**What is required:** The task calls for the lines below from the line with "Return to Lisbon in the evening." to the line with "oils. Our expertly blended formulations", both ends included, copied exactly, without any pictures.

Stored entries:
----------

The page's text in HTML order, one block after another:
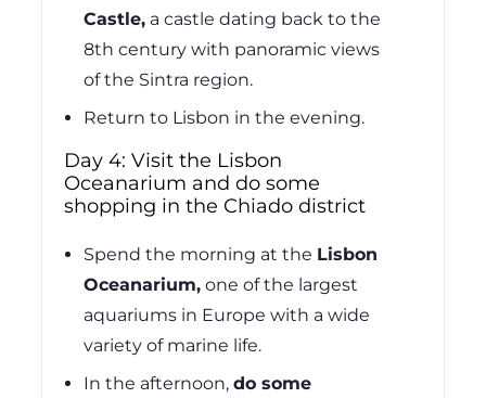
Castle, a castle dating back to the
8th century with panoramic views
of the Sintra region.
Return to Lisbon in the evening.
Day 4: Visit the Lisbon
Oceanarium and do some
shopping in the Chiado district
Spend the morning at the Lisbon
Oceanarium, one of the largest
aquariums in Europe with a wide
variety of marine life.
In the afternoon,do some
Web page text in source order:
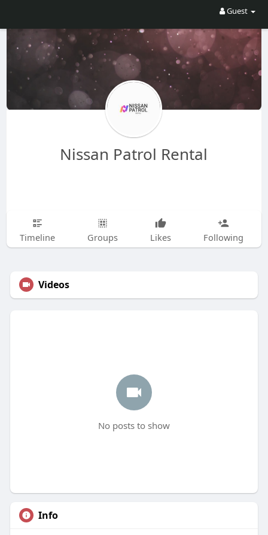
Guest
Nissan Patrol Rental
Timeline Groups Likes Following
Videos
No posts to show
Info
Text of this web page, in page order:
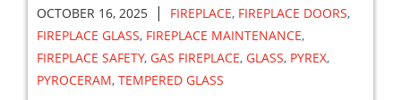
OCTOBER 16, 2025 | FIREPLACE, FIREPLACE DOORS,
FIREPLACE GLASS, FIREPLACE MAINTENANCE,
FIREPLACE SAFETY, GAS FIREPLACE, GLASS, PYREX,
PYROCERAM, TEMPERED GLASS
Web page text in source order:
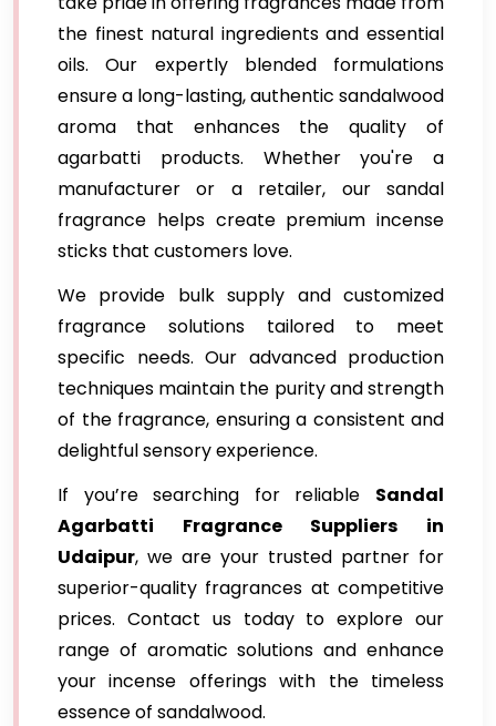
the finest natural ingredients and essential
oils. Our expertly blended formulations
ensure a long-lasting, authentic sandalwood
aroma that enhances the quality of
agarbatti products. Whether you're a
manufacturer or a retailer, our sandal
fragrance helps create premium incense
sticks that customers love.
We provide bulk supply and customized
fragrance solutions tailored to meet
specific needs. Our advanced production
techniques maintain the purity and strength
of the fragrance, ensuring a consistent and
delightful sensory experience.
If you’re searching for reliable Sandal
Agarbatti Fragrance Suppliers in
Udaipur, we are your trusted partner for
superior-quality fragrances at competitive
prices. Contact us today to explore our
range of aromatic solutions and enhance
your incense offerings with the timeless
essence of sandalwood.
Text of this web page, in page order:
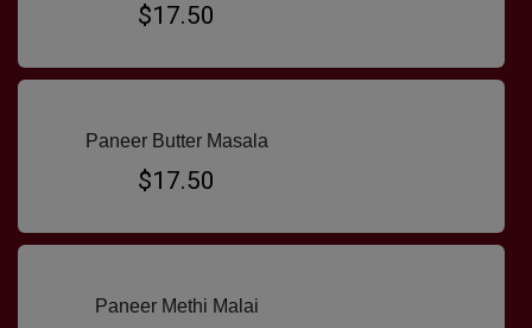
$17.50
Paneer Butter Masala
$17.50
Paneer Methi Malai
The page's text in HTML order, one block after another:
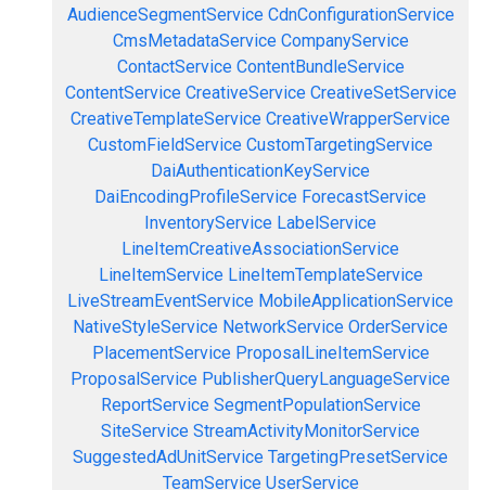
AudienceSegmentService CdnConfigurationService
CmsMetadataService CompanyService
ContactService ContentBundleService
ContentService CreativeService CreativeSetService
CreativeTemplateService CreativeWrapperService
CustomFieldService CustomTargetingService
DaiAuthenticationKeyService
DaiEncodingProfileService ForecastService
InventoryService LabelService
LineItemCreativeAssociationService
LineItemService LineItemTemplateService
LiveStreamEventService MobileApplicationService
NativeStyleService NetworkService OrderService
PlacementService ProposalLineItemService
ProposalService PublisherQueryLanguageService
ReportService SegmentPopulationService
SiteService StreamActivityMonitorService
SuggestedAdUnitService TargetingPresetService
TeamService UserService
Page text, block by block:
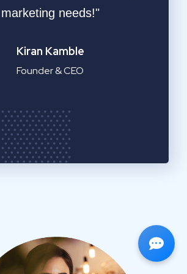
service!"
Emilia Clarke
Manager
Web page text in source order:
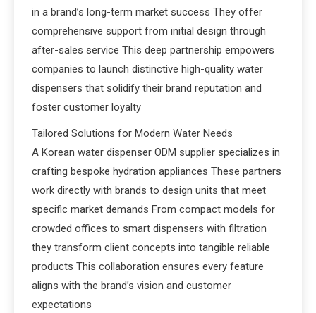
in a brand’s long-term market success They offer
comprehensive support from initial design through
after-sales service This deep partnership empowers
companies to launch distinctive high-quality water
dispensers that solidify their brand reputation and
foster customer loyalty
Tailored Solutions for Modern Water Needs
A Korean water dispenser ODM supplier specializes in
crafting bespoke hydration appliances These partners
work directly with brands to design units that meet
specific market demands From compact models for
crowded offices to smart dispensers with filtration
they transform client concepts into tangible reliable
products This collaboration ensures every feature
aligns with the brand’s vision and customer
expectations
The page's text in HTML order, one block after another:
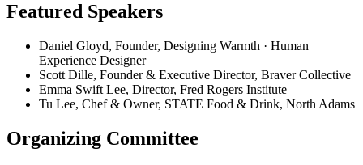
Featured Speakers
Daniel Gloyd, Founder, Designing Warmth · Human
Experience Designer
Scott Dille, Founder & Executive Director, Braver Collective
Emma Swift Lee, Director, Fred Rogers Institute
Tu Lee, Chef & Owner, STATE Food & Drink, North Adams
Organizing Committee
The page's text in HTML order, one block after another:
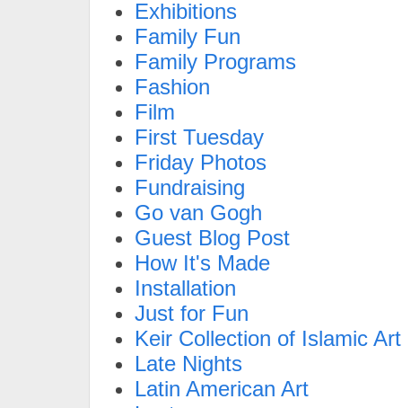
Exhibitions
Family Fun
Family Programs
Fashion
Film
First Tuesday
Friday Photos
Fundraising
Go van Gogh
Guest Blog Post
How It's Made
Installation
Just for Fun
Keir Collection of Islamic Art
Late Nights
Latin American Art
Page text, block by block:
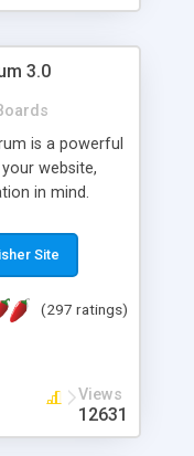
3.0
is a powerful
website,
in mind.
will work on
with .NET and
about any
to provide all
and need
the complexity
is flexible
Site
(297 ratings)
Views
12631

----------

**Your solution:**
Return to Lisbon in the evening.
Day 4: Visit the Lisbon
Oceanarium and do some
shopping in the Chiado district
Spend the morning at the Lisbon
Oceanarium, one of the largest
aquariums in Europe with a wide
variety of marine life.
In the afternoon,do some
Web page text in source order:
Guest
Nissan Patrol Rental
Timeline Groups Likes Following
Videos
No posts to show
Info
Text of this web page, in page order:
OCTOBER 16, 2025 | FIREPLACE, FIREPLACE DOORS,
FIREPLACE GLASS, FIREPLACE MAINTENANCE,
FIREPLACE SAFETY, GAS FIREPLACE, GLASS, PYREX,
PYROCERAM, TEMPERED GLASS
Web page text in source order:
the finest natural ingredients and essential
oils. Our expertly blended formulations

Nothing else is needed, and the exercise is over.